Start of Records for processing

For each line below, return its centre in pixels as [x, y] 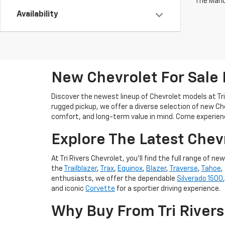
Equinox [130, 169]
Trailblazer [80, 169]
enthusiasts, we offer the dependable [114, 179]
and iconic [68, 189]
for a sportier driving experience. [168, 189]
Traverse [184, 169]
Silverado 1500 [200, 179]
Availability [37, 15]
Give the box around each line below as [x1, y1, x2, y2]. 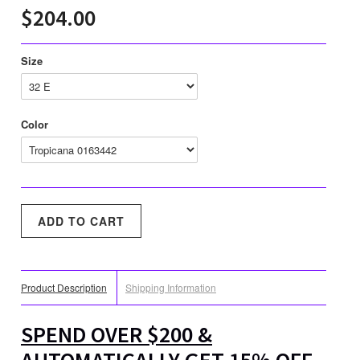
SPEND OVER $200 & [21, 320, 212, 350]
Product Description [21, 280, 107, 295]
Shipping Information [125, 280, 216, 295]
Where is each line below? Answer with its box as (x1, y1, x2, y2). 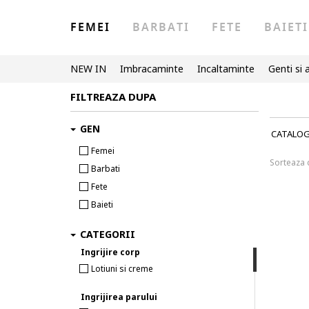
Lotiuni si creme (91, 263, 153, 275)
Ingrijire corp (81, 246, 140, 258)
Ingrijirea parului (81, 291, 157, 303)
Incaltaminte (197, 62, 255, 75)
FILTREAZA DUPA (70, 90, 156, 103)
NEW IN (70, 62, 106, 75)
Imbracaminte (120, 62, 183, 75)
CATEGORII (80, 228, 135, 241)
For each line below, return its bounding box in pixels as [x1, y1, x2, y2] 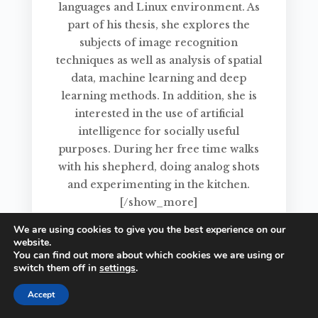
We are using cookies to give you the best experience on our [13, 223, 285, 236]
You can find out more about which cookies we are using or [13, 248, 284, 262]
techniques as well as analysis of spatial [55, 54, 262, 67]
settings [99, 261, 136, 275]
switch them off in [13, 261, 99, 275]
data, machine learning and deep [71, 72, 247, 84]
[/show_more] [120, 196, 198, 209]
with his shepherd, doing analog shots [57, 160, 260, 173]
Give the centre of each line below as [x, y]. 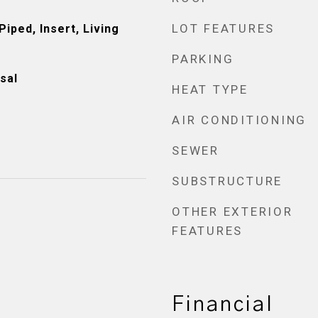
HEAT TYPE [210, 89]
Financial [223, 305]
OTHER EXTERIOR [232, 212]
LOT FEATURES [223, 28]
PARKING [203, 59]
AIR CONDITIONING [239, 120]
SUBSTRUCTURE [227, 181]
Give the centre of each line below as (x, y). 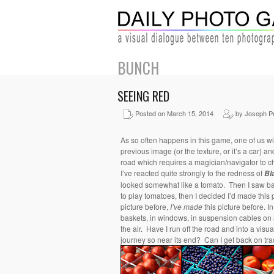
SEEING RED (143, 96)
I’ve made (186, 206)
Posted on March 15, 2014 (178, 113)
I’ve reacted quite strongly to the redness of (192, 173)
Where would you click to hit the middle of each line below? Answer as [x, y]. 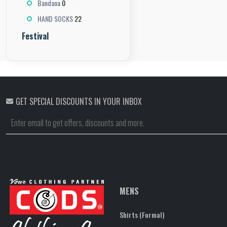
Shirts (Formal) [142, 214]
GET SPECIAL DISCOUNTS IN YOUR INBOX [79, 101]
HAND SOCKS [55, 18]
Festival [35, 36]
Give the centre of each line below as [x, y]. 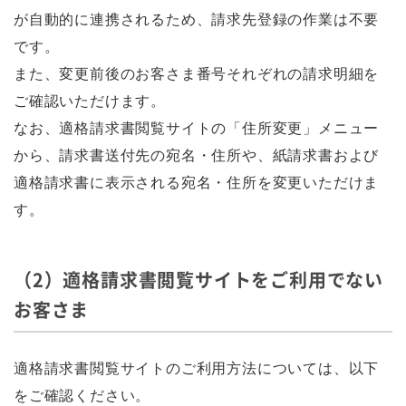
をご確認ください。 [82, 396]
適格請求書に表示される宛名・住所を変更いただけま [197, 183]
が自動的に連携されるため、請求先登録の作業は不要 [197, 19]
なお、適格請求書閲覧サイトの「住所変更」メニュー [197, 128]
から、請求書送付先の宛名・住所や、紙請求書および [197, 155]
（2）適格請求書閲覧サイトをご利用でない [198, 280]
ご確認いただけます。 [90, 101]
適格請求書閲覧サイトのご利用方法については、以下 [197, 368]
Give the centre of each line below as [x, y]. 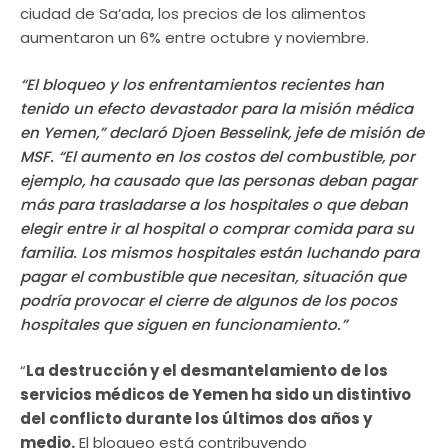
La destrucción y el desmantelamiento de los [207, 371]
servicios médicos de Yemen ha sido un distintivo [215, 395]
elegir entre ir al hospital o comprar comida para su [217, 228]
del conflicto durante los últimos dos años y [196, 419]
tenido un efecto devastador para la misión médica [216, 108]
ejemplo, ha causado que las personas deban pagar [218, 180]
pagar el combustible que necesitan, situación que [213, 276]
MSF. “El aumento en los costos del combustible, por [217, 156]
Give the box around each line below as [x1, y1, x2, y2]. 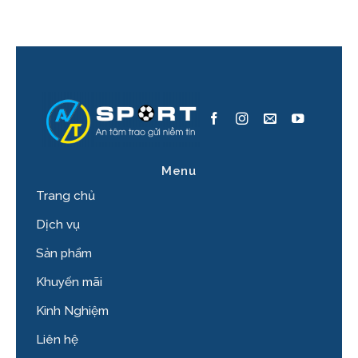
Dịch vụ [36, 217, 80, 232]
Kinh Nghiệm [36, 303, 109, 318]
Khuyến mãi [36, 274, 102, 289]
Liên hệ [36, 332, 78, 347]
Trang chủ [36, 188, 95, 203]
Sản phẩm [36, 245, 92, 261]
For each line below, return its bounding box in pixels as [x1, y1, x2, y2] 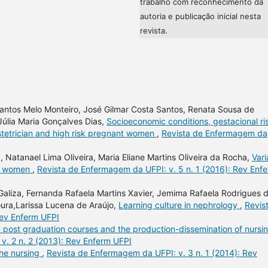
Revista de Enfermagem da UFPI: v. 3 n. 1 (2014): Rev [47, 247, 257, 258]
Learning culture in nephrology [118, 199, 240, 210]
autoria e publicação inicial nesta [140, 11, 261, 21]
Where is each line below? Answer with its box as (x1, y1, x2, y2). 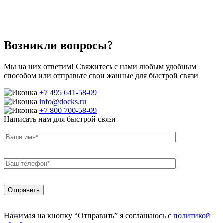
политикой (173, 211, 210, 220)
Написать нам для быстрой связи (4, 114, 116, 123)
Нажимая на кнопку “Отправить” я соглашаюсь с (4, 211, 173, 220)
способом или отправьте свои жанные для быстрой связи (4, 71, 198, 80)
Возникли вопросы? (4, 38, 113, 52)
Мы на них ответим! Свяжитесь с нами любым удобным (4, 62, 196, 71)
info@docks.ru (39, 97, 86, 106)
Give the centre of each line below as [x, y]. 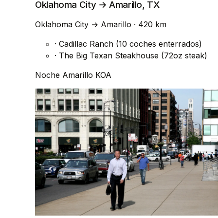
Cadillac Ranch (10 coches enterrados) [129, 44]
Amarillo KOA [87, 75]
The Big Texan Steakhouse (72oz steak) [132, 55]
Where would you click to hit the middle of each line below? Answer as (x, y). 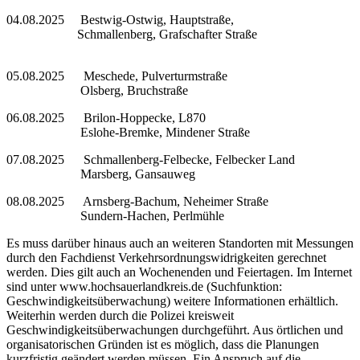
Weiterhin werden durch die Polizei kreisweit (120, 316)
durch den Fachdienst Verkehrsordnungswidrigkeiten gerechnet (166, 258)
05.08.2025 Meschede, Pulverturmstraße (117, 76)
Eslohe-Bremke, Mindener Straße (135, 133)
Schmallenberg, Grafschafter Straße (159, 35)
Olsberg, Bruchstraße (142, 91)
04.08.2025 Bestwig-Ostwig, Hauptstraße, (120, 20)
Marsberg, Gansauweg (117, 174)
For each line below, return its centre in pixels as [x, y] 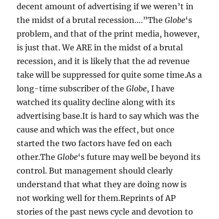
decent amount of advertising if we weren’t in [105, 7]
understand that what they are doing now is [102, 185]
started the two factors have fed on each [95, 143]
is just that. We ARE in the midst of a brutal [100, 48]
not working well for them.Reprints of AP [96, 198]
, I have [161, 89]
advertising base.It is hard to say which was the [108, 116]
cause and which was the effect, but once [96, 130]

End of Records for processing

#### [Problem]
Count of lines holding the string "combustible": please work it out for the entries above and give the number alone.

#### [Answer to this problem]
2